> [EXERCISE INSTRUCTIONS] Omit the pictures. Transcribe exactly the lines below, from the one with "Past Weather Information" up to and including the last.

Collected data entries:
........

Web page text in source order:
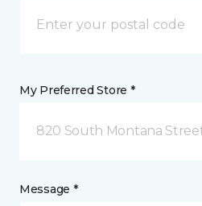
My Preferred Store *
820 South Montana
Message *
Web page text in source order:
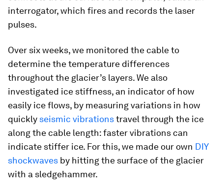
interrogator, which fires and records the laser
pulses.
Over six weeks, we monitored the cable to
determine the temperature differences
throughout the glacier’s layers. We also
investigated ice stiffness, an indicator of how
easily ice flows, by measuring variations in how
quickly seismic vibrationstravel through the ice
along the cable length: faster vibrations can
indicate stiffer ice. For this, we made our own DIY
shockwaves by hitting the surface of the glacier
with a sledgehammer.
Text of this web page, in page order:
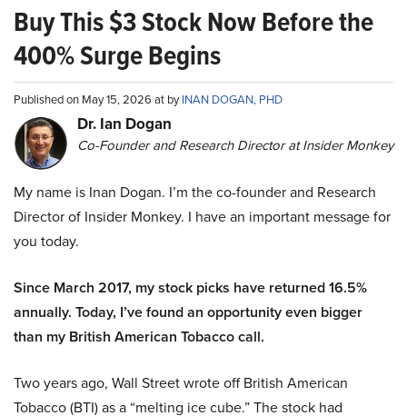
Buy This $3 Stock Now Before the
400% Surge Begins
Published on May 15, 2026 at byINAN DOGAN, PHD
Dr. Ian Dogan
Co-Founder and Research Director at Insider Monkey
My name is Inan Dogan. I’m the co-founder and Research
Director of Insider Monkey. I have an important message for
you today.
Since March 2017, my stock picks have returned 16.5%
annually. Today, I’ve found an opportunity even bigger
than my British American Tobacco call.
Two years ago, Wall Street wrote off British American
Tobacco (BTI) as a “melting ice cube.” The stock had
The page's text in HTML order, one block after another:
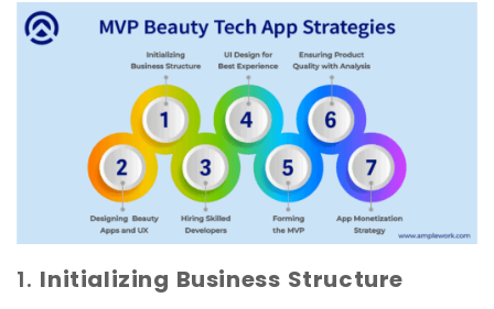
1. Initializing Business Structure
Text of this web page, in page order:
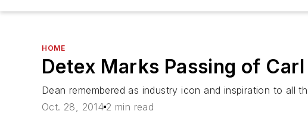
HOME
Detex Marks Passing of
Dean remembered as industry icon and inspiration to all
Oct. 28, 2014 2 min read
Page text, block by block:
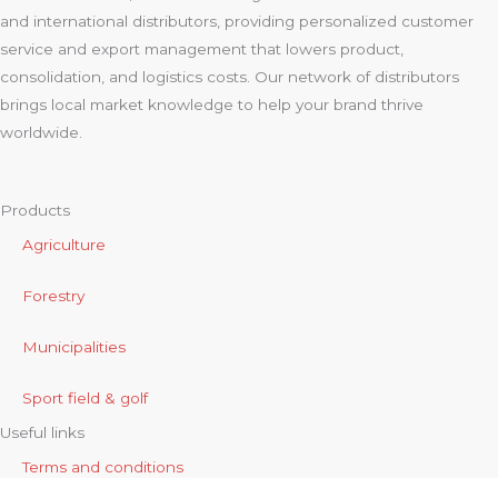
and international distributors, providing personalized customer
service and export management that lowers product,
consolidation, and logistics costs. Our network of distributors
brings local market knowledge to help your brand thrive
worldwide.
Products
Agriculture
Forestry
Municipalities
Sport field & golf
Useful links
Terms and conditions
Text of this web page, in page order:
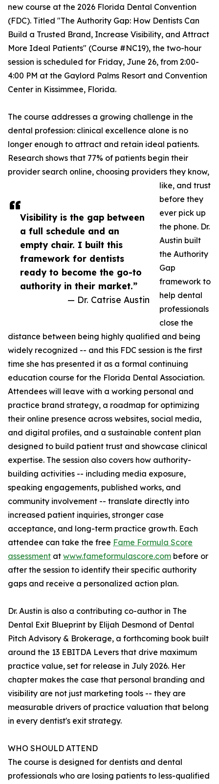
Visibility is the gap between
a full schedule and an
empty chair. I built this
framework for dentists
ready to become the go-to
authority in their market.”
— Dr. Catrise Austin
new course at the 2026 Florida Dental Convention
(FDC). Titled "The Authority Gap: How Dentists Can
Build a Trusted Brand, Increase Visibility, and Attract
More Ideal Patients" (Course #NC19), the two-hour
session is scheduled for Friday, June 26, from 2:00-
4:00 PM at the Gaylord Palms Resort and Convention
Center in Kissimmee, Florida.
The course addresses a growing challenge in the
dental profession: clinical excellence alone is no
longer enough to attract and retain ideal patients.
Research shows that 77% of patients begin their
provider search online, choosing providers they know,
like, and trust
before they
ever pick up
the phone. Dr.
Austin built
the Authority
Gap
framework to
help dental
professionals
close the
distance between being highly qualified and being
widely recognized -- and this FDC session is the first
time she has presented it as a formal continuing
education course for the Florida Dental Association.
Attendees will leave with a working personal and
practice brand strategy, a roadmap for optimizing
their online presence across websites, social media,
and digital profiles, and a sustainable content plan
designed to build patient trust and showcase clinical
expertise. The session also covers how authority-
building activities -- including media exposure,
speaking engagements, published works, and
community involvement -- translate directly into
increased patient inquiries, stronger case
acceptance, and long-term practice growth. Each
attendee can take the free Fame Formula Score
assessment at www.fameformulascore.com before or
after the session to identify their specific authority
gaps and receive a personalized action plan.
Dr. Austin is also a contributing co-author in The
Dental Exit Blueprint by Elijah Desmond of Dental
Pitch Advisory & Brokerage, a forthcoming book built
around the 13 EBITDA Levers that drive maximum
practice value, set for release in July 2026. Her
chapter makes the case that personal branding and
visibility are not just marketing tools -- they are
measurable drivers of practice valuation that belong
in every dentist's exit strategy.
WHO SHOULD ATTEND
The course is designed for dentists and dental
professionals who are losing patients to less-qualified
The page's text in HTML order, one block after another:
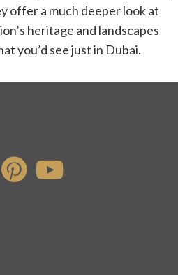
offer a much deeper look at
heritage and landscapes
you’d see just in Dubai.
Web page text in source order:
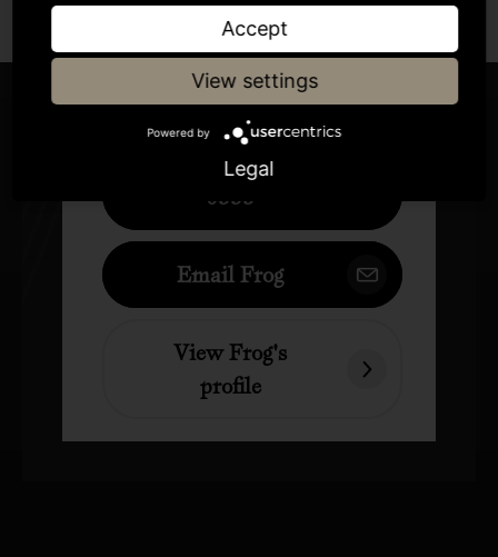
+44 (0)207 833
0555
Email Frog
View Frog's
profile
Accept
View settings
Powered by
Legal
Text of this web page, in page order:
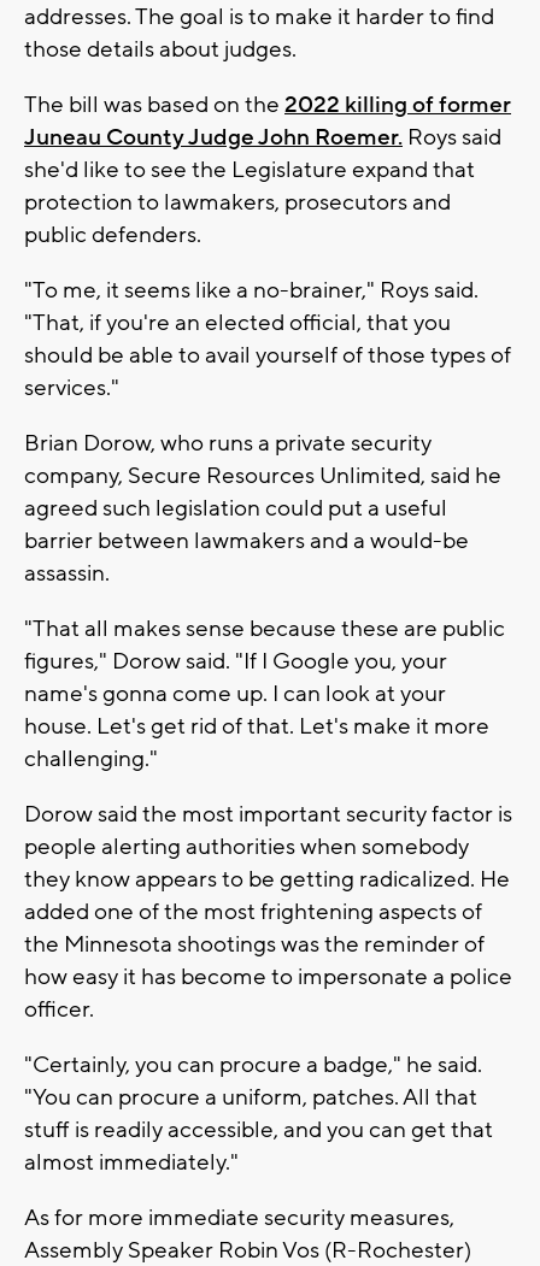
addresses. The goal is to make it harder to find
those details about judges.
The bill was based on the 2022 killing of former
Juneau County Judge John Roemer. Roys said
she'd like to see the Legislature expand that
protection to lawmakers, prosecutors and
public defenders.
"To me, it seems like a no-brainer," Roys said.
"That, if you're an elected official, that you
should be able to avail yourself of those types of
services."
Brian Dorow, who runs a private security
company, Secure Resources Unlimited, said he
agreed such legislation could put a useful
barrier between lawmakers and a would-be
assassin.
"That all makes sense because these are public
figures," Dorow said. "If I Google you, your
name's gonna come up. I can look at your
house. Let's get rid of that. Let's make it more
challenging."
Dorow said the most important security factor is
people alerting authorities when somebody
they know appears to be getting radicalized. He
added one of the most frightening aspects of
the Minnesota shootings was the reminder of
how easy it has become to impersonate a police
officer.
"Certainly, you can procure a badge," he said.
"You can procure a uniform, patches. All that
stuff is readily accessible, and you can get that
almost immediately."
As for more immediate security measures,
Assembly Speaker Robin Vos (R-Rochester)
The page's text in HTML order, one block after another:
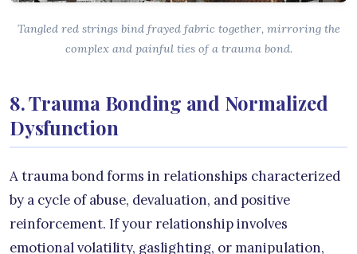
Tangled red strings bind frayed fabric together, mirroring the
complex and painful ties of a trauma bond.
8. Trauma Bonding and Normalized
Dysfunction
A trauma bond forms in relationships characterized
by a cycle of abuse, devaluation, and positive
reinforcement. If your relationship involves
emotional volatility, gaslighting, or manipulation,
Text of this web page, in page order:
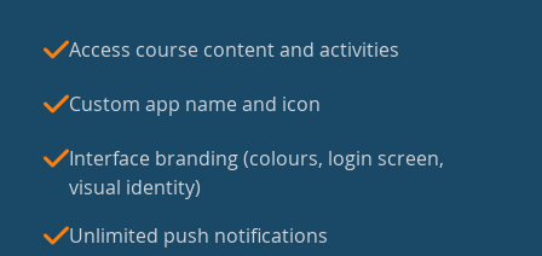
Access course content and activities
Custom app name and icon
Interface branding (colours, login screen,
visual identity)
Unlimited push notifications
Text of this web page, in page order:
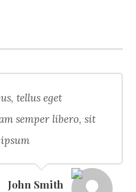
tellus eget
semper libero, sit
John Smith
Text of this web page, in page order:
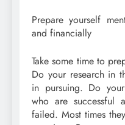
Prepare yourself
and financially
Take some time to
Do your research in
in pursuing. Do
who are successful
failed. Most times
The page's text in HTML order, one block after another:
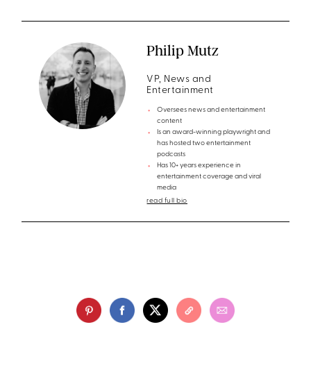
Philip Mutz
VP, News and
Entertainment
Oversees news and entertainment
content
Is an award-winning playwright and
has hosted two entertainment
podcasts
Has 10+ years experience in
entertainment coverage and viral
media
read full bio
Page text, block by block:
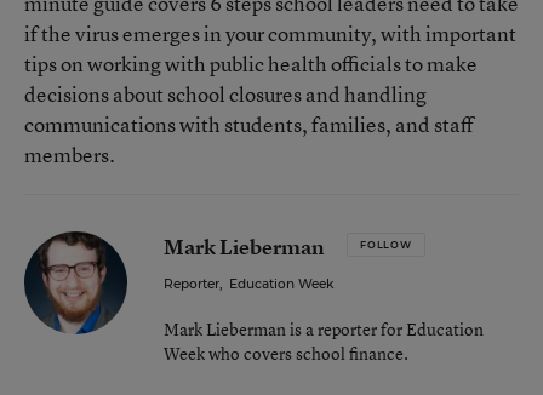
if the virus emerges in your community, with important
tips on working with public health officials to make
decisions about school closures and handling
communications with students, families, and staff
members.
Mark Lieberman FOLLOW
Reporter, Education Week
Mark Lieberman is a reporter for Education
Week who covers school finance.
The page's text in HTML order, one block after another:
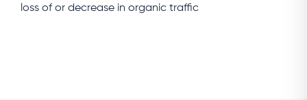
loss of or decrease in organic traffic
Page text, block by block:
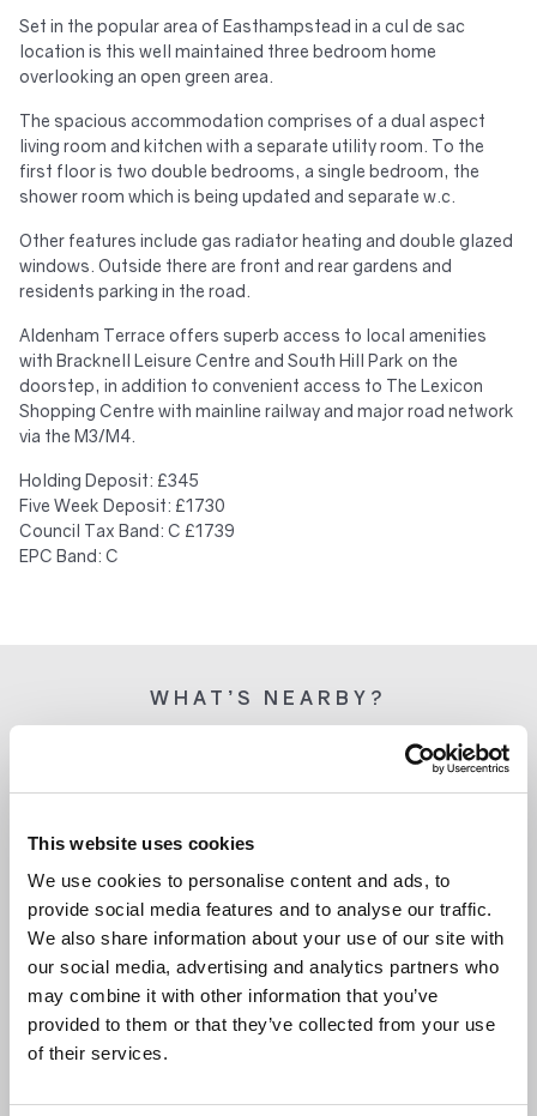
This website uses cookies
We use cookies to personalise content and ads, to
provide social media features and to analyse our traffic.
We also share information about your use of our site with
our social media, advertising and analytics partners who
may combine it with other information that you’ve
provided to them or that they’ve collected from your use
of their services.
Set in the popular area of Easthampstead in a cul de sac
location is this well maintained three bedroom home
overlooking an open green area.
The spacious accommodation comprises of a dual aspect
living room and kitchen with a separate utility room. To the
first floor is two double bedrooms, a single bedroom, the
shower room which is being updated and separate w.c.
Other features include gas radiator heating and double glazed
windows. Outside there are front and rear gardens and
residents parking in the road.
Aldenham Terrace offers superb access to local amenities
with Bracknell Leisure Centre and South Hill Park on the
doorstep, in addition to convenient access to The Lexicon
Shopping Centre with mainline railway and major road network
via the M3/M4.
Holding Deposit: £345
Five Week Deposit: £1730
Council Tax Band: C £1739
EPC Band: C
WHAT’S NEARBY?
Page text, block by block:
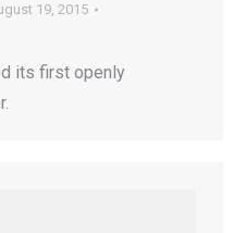
19, 2015
its first openly
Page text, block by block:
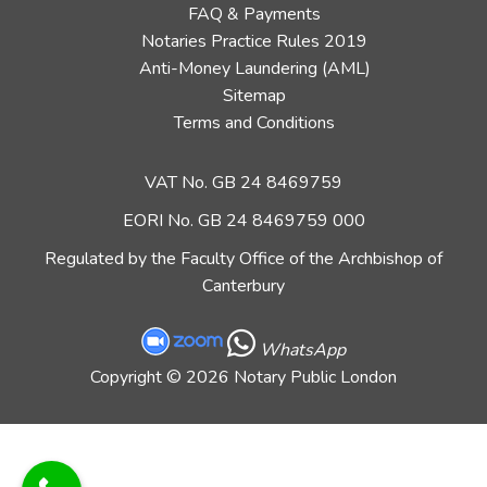
FAQ & Payments
Notaries Practice Rules 2019
Anti-Money Laundering (AML)
Sitemap
Terms and Conditions
VAT No. GB 24 8469759
EORI No. GB 24 8469759 000
Regulated by the Faculty Office of the Archbishop of
Canterbury
WhatsApp
Copyright© 2026 Notary Public London
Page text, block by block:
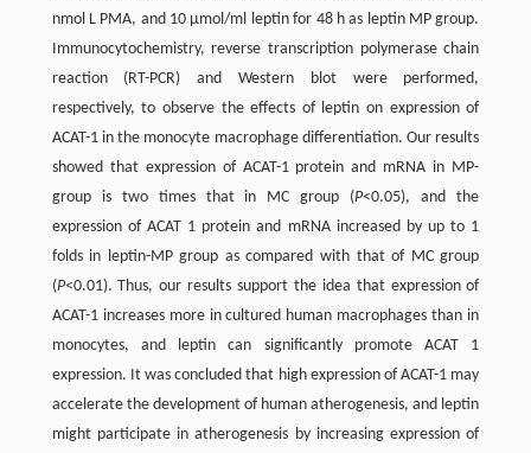
nmol L PMA, and 10 μmol/ml leptin for 48 h as leptin MP group.
Immunocytochemistry, reverse transcription polymerase chain
reaction (RT-PCR) and Western blot were performed,
respectively, to observe the effects of leptin on expression of
ACAT-1 in the monocyte macrophage differentiation. Our results
showed that expression of ACAT-1 protein and mRNA in MP-
group is two times that in MC group (P<0.05), and the
expression of ACAT 1 protein and mRNA increased by up to 1
folds in leptin-MP group as compared with that of MC group
(P<0.01). Thus, our results support the idea that expression of
ACAT-1 increases more in cultured human macrophages than in
monocytes, and leptin can significantly promote ACAT 1
expression. It was concluded that high expression of ACAT-1 may
accelerate the development of human atherogenesis, and leptin
might participate in atherogenesis by increasing expression of
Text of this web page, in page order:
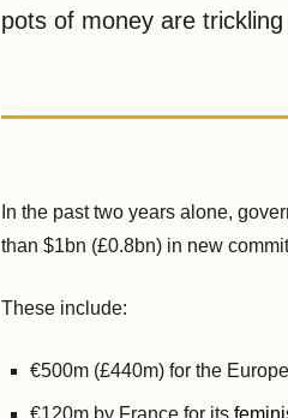
pots of money are
In the past two years alone,
than $1bn (£0.8bn) in new
These include:
€500m (£440m) for the
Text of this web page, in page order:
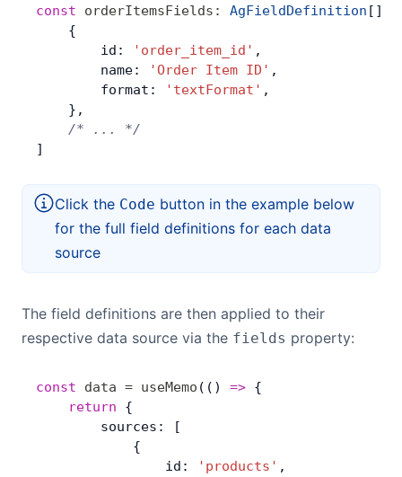
const orderItemsFields : AgFieldDefinition []
    {
        id:
'order_item_id' ,
        name:
'Order Item ID' ,
        format:
'textFormat' ,
    },
    /* ... */
]
Click the Code button in the example below
for the full field definitions for each data
source
The field definitions are then applied to their
respective data source via the fields property:
const data = useMemo (() => {
	return
{
        sources: [
            {
                id:
'products' ,
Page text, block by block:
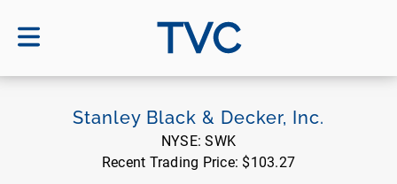
TVC
Stanley Black & Decker, Inc.
NYSE:SWK
Recent Trading Price: $103.27
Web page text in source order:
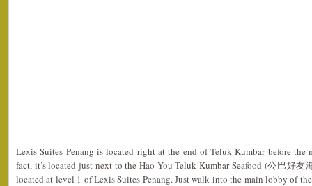
Lexis Suites Penang is located right at the end of Teluk Kumbar before the
fact, it’s located just next to the Hao You Teluk Kumbar Seafood (公巴好友
located at level 1 of Lexis Suites Penang. Just walk into the main lobby of
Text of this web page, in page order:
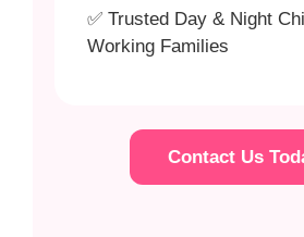
✅ Trusted Day & Night
Working Families
Contact Us
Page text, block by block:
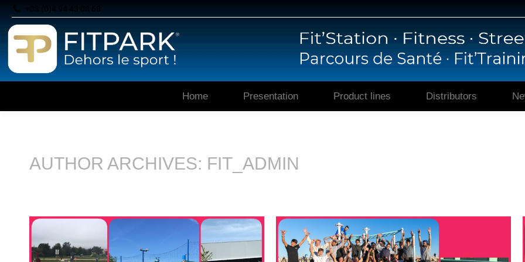
+33 (0)4 94 43 03 68
Home Presentation Product lines Distributors
AUTHOR ARCHIVES: FIT_ADMIN
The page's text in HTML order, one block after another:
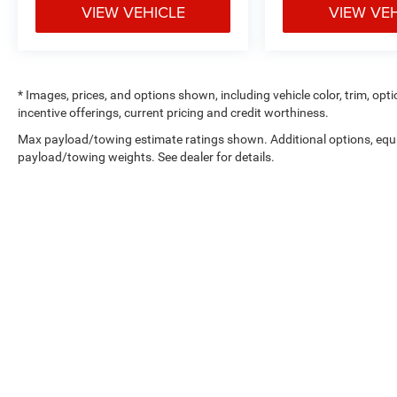
Ventilated front seats provides targeted
cool air so you and your passenger can get
comfortable quicker in hot weather. Getting
comfortable is no sweat when you have
VIEW VEHICLE VIEW
* Images, prices, and options shown, including vehicle color, trim,
incentive offerings, current pricing and credit worthiness.
Max payload/towing estimate ratings shown. Additional options,
payload/towing weights. See dealer for details.
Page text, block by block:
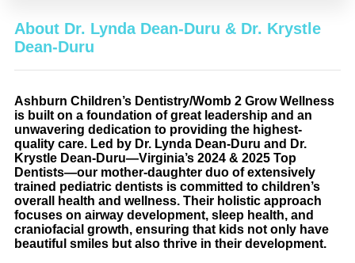
About Dr. Lynda Dean-Duru & Dr. Krystle
Dean-Duru
Ashburn Children’s Dentistry/Womb 2 Grow Wellness
is built on a foundation of great leadership and an
unwavering dedication to providing the highest-
quality care. Led by Dr. Lynda Dean-Duru and Dr.
Krystle Dean-Duru—Virginia’s 2024 & 2025 Top
Dentists—our mother-daughter duo of extensively
trained pediatric dentists is committed to children’s
overall health and wellness. Their holistic approach
focuses on airway development, sleep health, and
craniofacial growth, ensuring that kids not only have
beautiful smiles but also thrive in their development.
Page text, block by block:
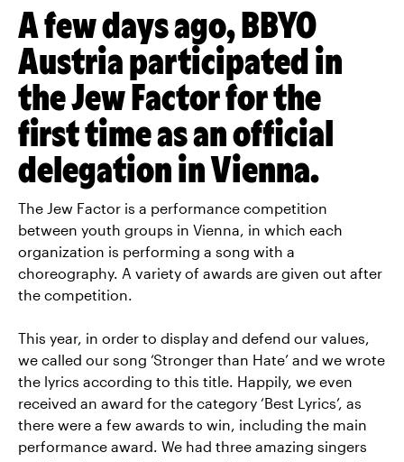
A few days ago, BBYO
Austria participated in
the Jew Factor for the
first time as an official
delegation in Vienna.
The Jew Factor is a performance competition
between youth groups in Vienna, in which each
organization is performing a song with a
choreography. A variety of awards are given out after
the competition.
This year, in order to display and defend our values,
we called our song ‘Stronger than Hate’ and we wrote
the lyrics according to this title. Happily, we even
received an award for the category ‘Best Lyrics’, as
there were a few awards to win, including the main
performance award. We had three amazing singers
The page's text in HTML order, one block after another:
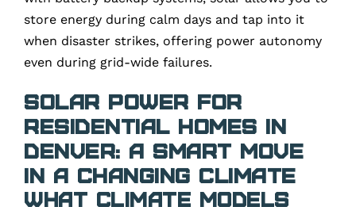
store energy during calm days and tap into it
when disaster strikes, offering power autonomy
even during grid-wide failures.
Solar Power for
Residential Homes in
Denver: A Smart Move
in a Changing Climate
What Climate Models
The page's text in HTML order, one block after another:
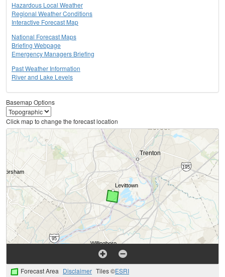
Hazardous Local Weather
Regional Weather Conditions
Interactive Forecast Map
National Forecast Maps
Briefing Webpage
Emergency Managers Briefing
Past Weather Information
River and Lake Levels
Basemap Options
Click map to change the forecast location
Forecast Area Disclaimer Tiles ©ESRI
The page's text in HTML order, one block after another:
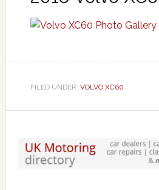
FILED UNDER: VOLVO XC60

........

> [TASK SOLUTION]
Past Weather Information
River and Lake Levels
Basemap Options
Click map to change the forecast location
Forecast Area Disclaimer Tiles ©ESRI
The page's text in HTML order, one block after another:
FILED UNDER: VOLVO XC60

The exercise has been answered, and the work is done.